Remarkably, Davy was also friends with both Robert Southey and Simon Taylor Coleridge through Davy’s work with nitrous oxide, or laughing gas. Davy, as well as conducting scientific work on its properties would also invite friends round for a sniff and then ask them what they experienced, something vaguely reminiscent of the twentieth century experiments with psychedelic drugs.
Mary must have heard talk of his experiments and demonstrations and may even have seen some of them, including perhaps the jumping frogs leg experiment pioneered by Galvani.
What’s interesting and less well known is that Shelley was also fascinated by galvinism and had his own voltaic pile in his rooms at Oxford.
Whether Davy ever met Shelley and Mary together is unknown, but he certainly knew of them and perhaps a little of their scandalous lives.
It would seem unlikely if they didn’t cross paths, as Davy was a regular visitor to northern Italy and what is now Slovenia, as evidenced by this plaque on a house in Podkoren on the Sava river that I was surprised to come across when we were on holiday in 2015 …
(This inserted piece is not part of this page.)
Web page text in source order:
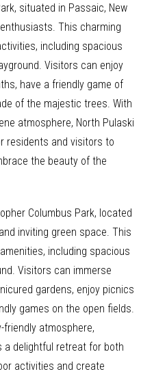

(There’s a story about this plaque: It was originally put up in the 1890’s and the inscription was in German as Podkoren – or Wurzen as was – was part of the German speaking part of Austria Hungary. Come the end of the first world war and the dissolution of Austria Hungary, Podkoren ended up in Yugoslavia. At some point in the 1920’s, someone took down the original plaque, flipped it over, and recarved the inscription in Slovenian … )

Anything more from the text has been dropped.